The term ‘heteronormativity’ refers to a particular way of normative thinking. Heteronormativity
[…] designates all those ways in which the world makes sense from a heterosexual point of view. It assumes that a complementary relation between the sexes is both a natural arrangement (the way things are) and a cultural ideal (the way things should be) (Dean 2003: 238).
The terms heteronormative and heteronormativity will be used in reference to discourse which marginalises, discriminates against, or even excludes individuals on the basis of their non-compliance with ‘compulsory heterosexuality’. It is significant that such non-compliance or ‘deviation’ does not have to concern sexuality. It might also be a ‘deviation’ from underlying belief systems. For example, heteronormative discourse will try to marginalise dissidents of the patriarchal order, no matter if homosexual or non-homosexual.

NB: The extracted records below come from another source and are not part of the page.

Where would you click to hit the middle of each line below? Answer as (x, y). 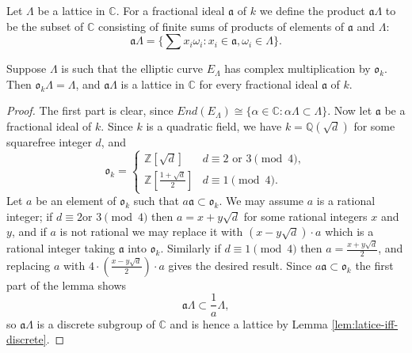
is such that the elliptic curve (132, 68)
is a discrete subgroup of (96, 323)
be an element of (76, 201)
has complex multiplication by (298, 68)
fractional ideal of (49, 125)
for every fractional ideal (259, 84)
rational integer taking (61, 248)
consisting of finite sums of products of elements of (221, 26)
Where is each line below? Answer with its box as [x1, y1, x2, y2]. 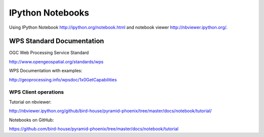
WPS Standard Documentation [9, 37, 105, 45]
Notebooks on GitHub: [9, 117, 54, 123]
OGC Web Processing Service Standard [9, 50, 89, 56]
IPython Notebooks [9, 7, 89, 18]
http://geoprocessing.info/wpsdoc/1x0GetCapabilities [9, 77, 117, 82]
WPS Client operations [9, 89, 64, 96]
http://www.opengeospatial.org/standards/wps [9, 59, 104, 64]
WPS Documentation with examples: [9, 68, 83, 74]
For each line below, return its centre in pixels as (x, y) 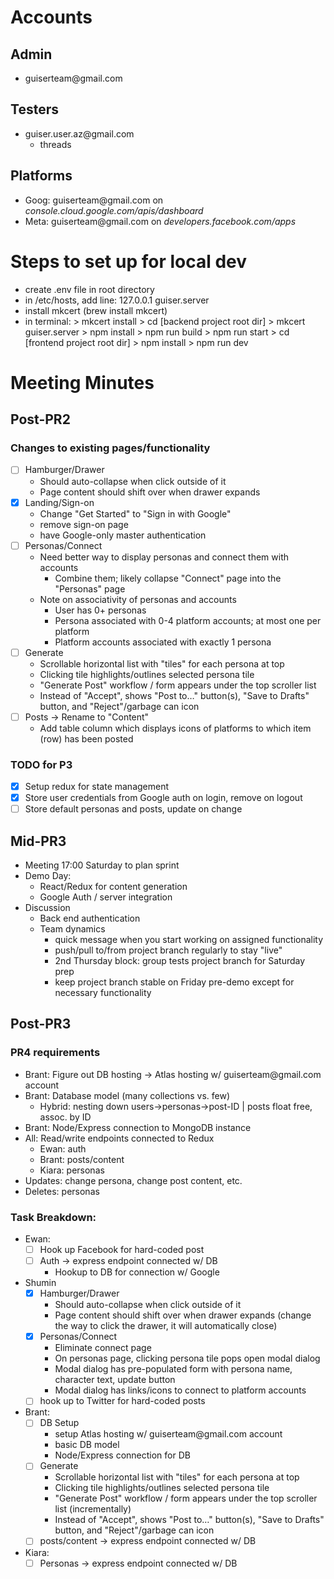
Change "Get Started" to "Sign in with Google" (135, 513)
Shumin (40, 1283)
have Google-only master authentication (123, 535)
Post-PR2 (40, 419)
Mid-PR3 (38, 841)
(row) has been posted (86, 738)
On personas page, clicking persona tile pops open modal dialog (187, 1358)
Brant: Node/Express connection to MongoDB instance (138, 1127)
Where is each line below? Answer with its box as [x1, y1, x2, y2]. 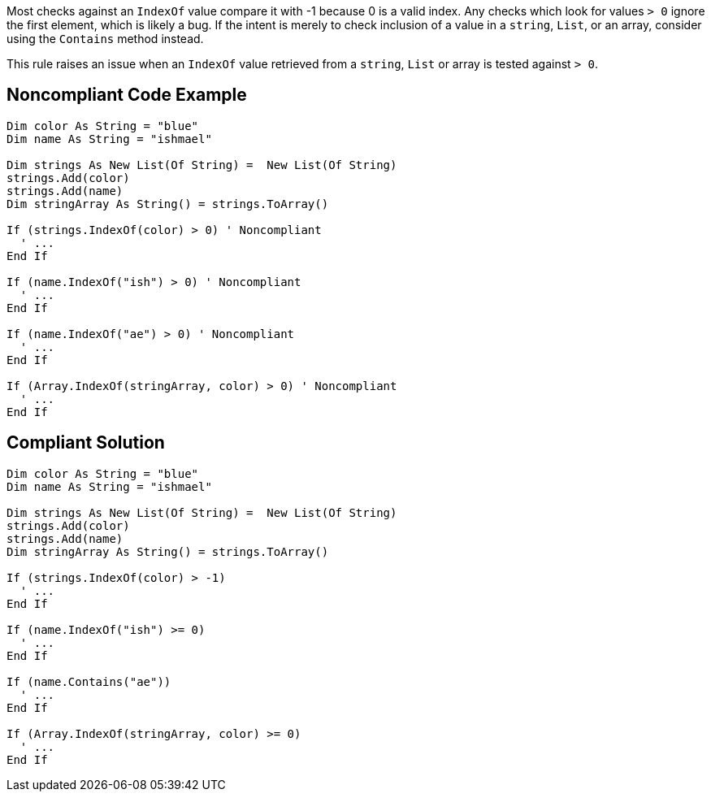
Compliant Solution [7, 432, 165, 453]
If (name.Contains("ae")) [7, 674, 171, 688]
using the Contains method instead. [7, 32, 204, 46]
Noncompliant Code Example [7, 85, 247, 106]
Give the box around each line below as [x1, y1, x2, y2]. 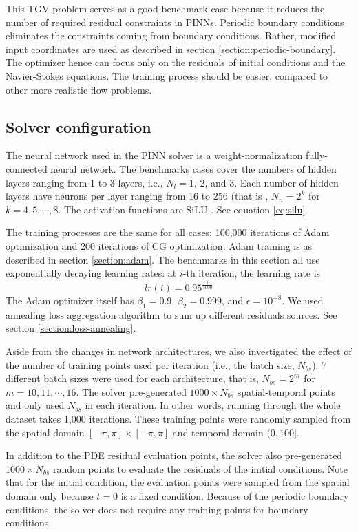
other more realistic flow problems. [6, 82, 152, 96]
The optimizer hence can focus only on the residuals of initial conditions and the [6, 55, 346, 70]
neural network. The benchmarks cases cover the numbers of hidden [50, 161, 337, 175]
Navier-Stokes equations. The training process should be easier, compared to [6, 68, 328, 83]
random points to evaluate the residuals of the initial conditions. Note [53, 461, 348, 476]
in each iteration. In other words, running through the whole [85, 398, 341, 412]
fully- [306, 148, 328, 162]
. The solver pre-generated [76, 384, 187, 398]
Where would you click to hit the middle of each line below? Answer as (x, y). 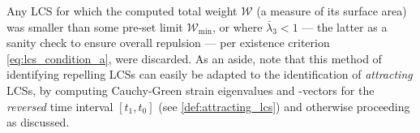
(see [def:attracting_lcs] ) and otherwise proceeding (284, 106)
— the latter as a (345, 26)
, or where (237, 26)
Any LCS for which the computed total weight (122, 11)
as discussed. (38, 122)
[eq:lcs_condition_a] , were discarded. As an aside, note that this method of (194, 58)
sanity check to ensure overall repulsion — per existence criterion (168, 43)
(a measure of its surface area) (332, 11)
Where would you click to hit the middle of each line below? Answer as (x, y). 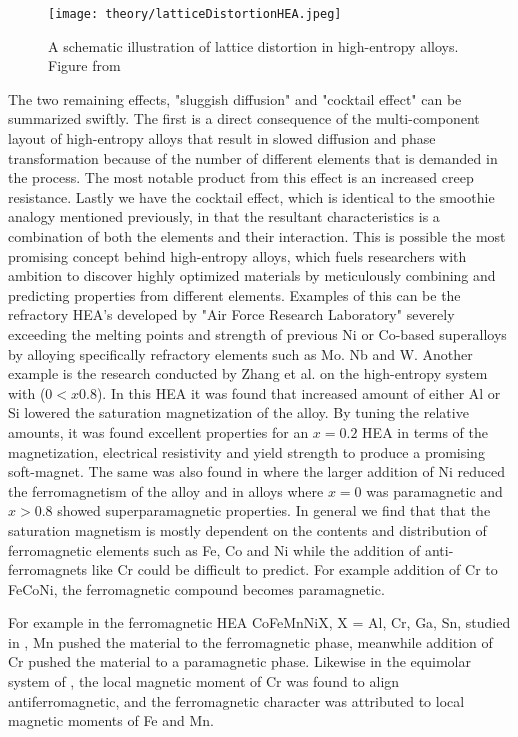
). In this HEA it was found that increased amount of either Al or (298, 392)
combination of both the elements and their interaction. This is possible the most (257, 236)
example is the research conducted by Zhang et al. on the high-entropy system (248, 373)
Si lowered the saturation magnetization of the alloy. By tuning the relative (238, 412)
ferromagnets (48, 569)
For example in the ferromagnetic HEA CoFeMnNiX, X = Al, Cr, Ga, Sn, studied (259, 622)
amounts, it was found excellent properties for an (158, 431)
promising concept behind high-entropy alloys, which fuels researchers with (237, 255)
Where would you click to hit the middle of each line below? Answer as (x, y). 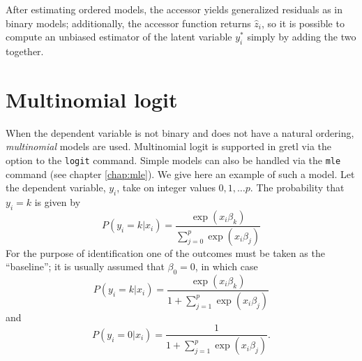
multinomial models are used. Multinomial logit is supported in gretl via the (169, 146)
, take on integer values (166, 187)
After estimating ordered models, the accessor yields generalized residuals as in (174, 9)
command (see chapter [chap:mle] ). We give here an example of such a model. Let (180, 174)
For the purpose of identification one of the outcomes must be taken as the (165, 252)
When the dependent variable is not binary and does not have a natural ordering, (180, 132)
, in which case (226, 266)
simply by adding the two (302, 37)
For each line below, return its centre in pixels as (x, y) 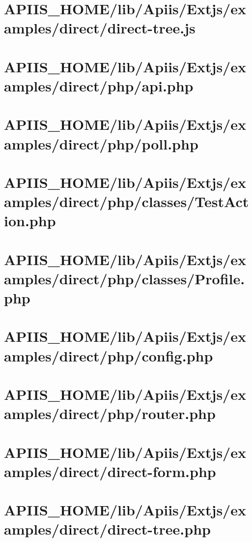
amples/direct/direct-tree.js (100, 28)
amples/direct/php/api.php (99, 85)
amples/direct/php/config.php (109, 355)
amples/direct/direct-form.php (110, 471)
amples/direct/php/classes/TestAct (126, 201)
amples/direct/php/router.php (110, 413)
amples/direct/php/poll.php (101, 143)
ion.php (30, 221)
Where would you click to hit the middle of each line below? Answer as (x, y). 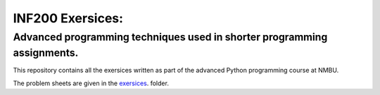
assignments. (46, 53)
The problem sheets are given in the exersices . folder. (91, 83)
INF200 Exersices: (68, 18)
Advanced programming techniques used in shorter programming (170, 37)
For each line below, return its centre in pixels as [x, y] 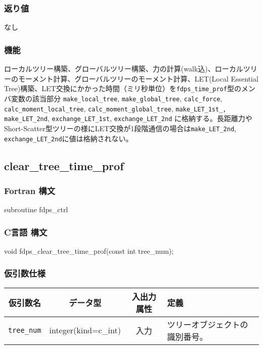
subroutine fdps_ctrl [36, 209]
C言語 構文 [26, 232]
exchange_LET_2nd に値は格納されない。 [69, 138]
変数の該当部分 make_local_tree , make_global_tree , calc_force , [117, 98]
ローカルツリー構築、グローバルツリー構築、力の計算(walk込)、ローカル [124, 69]
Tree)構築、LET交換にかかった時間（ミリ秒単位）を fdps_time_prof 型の [123, 88]
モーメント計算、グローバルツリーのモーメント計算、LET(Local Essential [138, 78]
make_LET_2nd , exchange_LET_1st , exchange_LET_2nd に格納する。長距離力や [128, 118]
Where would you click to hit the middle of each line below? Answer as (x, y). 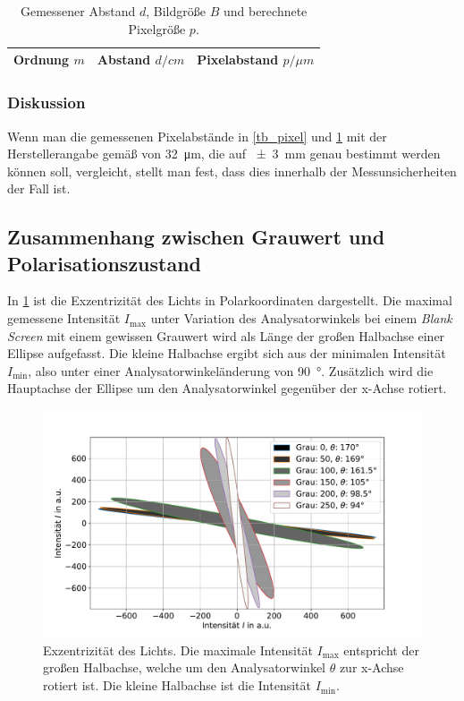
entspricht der (381, 650)
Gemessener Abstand (78, 11)
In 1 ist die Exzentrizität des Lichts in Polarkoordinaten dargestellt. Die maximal (230, 300)
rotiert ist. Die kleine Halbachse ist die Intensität (177, 685)
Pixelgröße (157, 28)
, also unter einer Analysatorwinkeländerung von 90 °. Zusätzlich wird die (231, 370)
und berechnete (265, 11)
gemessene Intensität (64, 318)
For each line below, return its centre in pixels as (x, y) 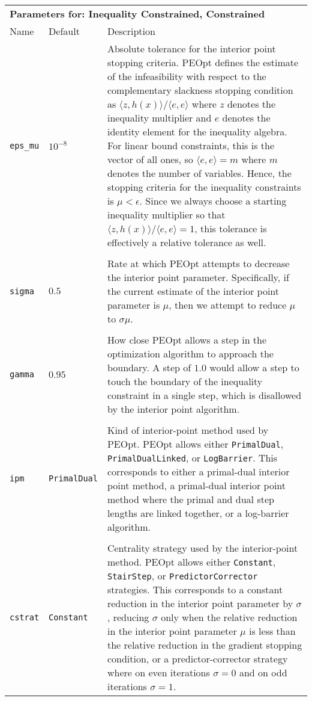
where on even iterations (158, 672)
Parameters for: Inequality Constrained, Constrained (137, 14)
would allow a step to (254, 367)
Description (131, 31)
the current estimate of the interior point (193, 291)
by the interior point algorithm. (173, 409)
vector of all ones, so (150, 159)
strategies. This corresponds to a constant (195, 589)
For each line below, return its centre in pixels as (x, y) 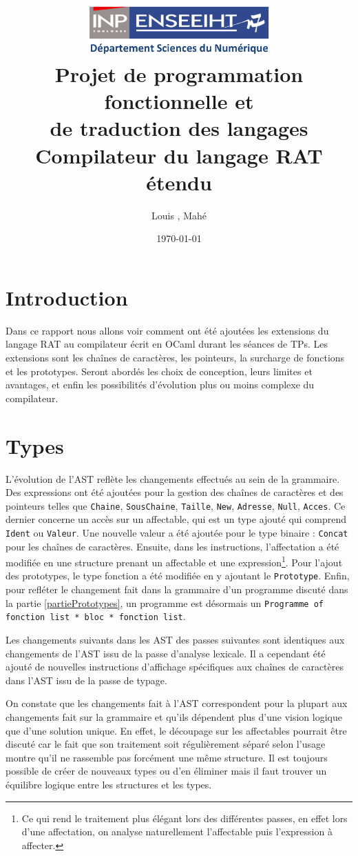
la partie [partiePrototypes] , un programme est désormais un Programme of (165, 603)
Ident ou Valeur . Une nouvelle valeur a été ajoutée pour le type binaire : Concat (177, 532)
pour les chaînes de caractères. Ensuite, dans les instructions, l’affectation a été (172, 546)
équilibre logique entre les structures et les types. (109, 784)
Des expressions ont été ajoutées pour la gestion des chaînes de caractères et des (175, 492)
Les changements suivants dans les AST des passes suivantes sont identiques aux (175, 640)
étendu (179, 182)
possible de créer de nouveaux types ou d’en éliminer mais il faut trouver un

Otherness, Identity and Alterity
What is referred to with ‘otherness’ is the quality of what is perceived as ‘other’ from the perspective of a specified self. ‘Other’ is used to signify that which is perceived as crucially different, and typically also strange. It has to be noted that the term usually is not used altogether neutrally. Often, it bears a negative connotation: “The construction of Otherness can be detected at the root of much injustice and suffering […]” (Corbey/ Leerssen 1991b: xvii). The ‘other’ is defined ex negativo from the self, it is considered to be what the self is not:
The other is other because s/he is focalized by the self of the observer. While the self is in the position of focalization, the other is by definition the object. […] The other is used as screen on which ideals or terrors can be projected, or as location to which problematic feelings about the self can be displaced (Van Alphen 1991: 15).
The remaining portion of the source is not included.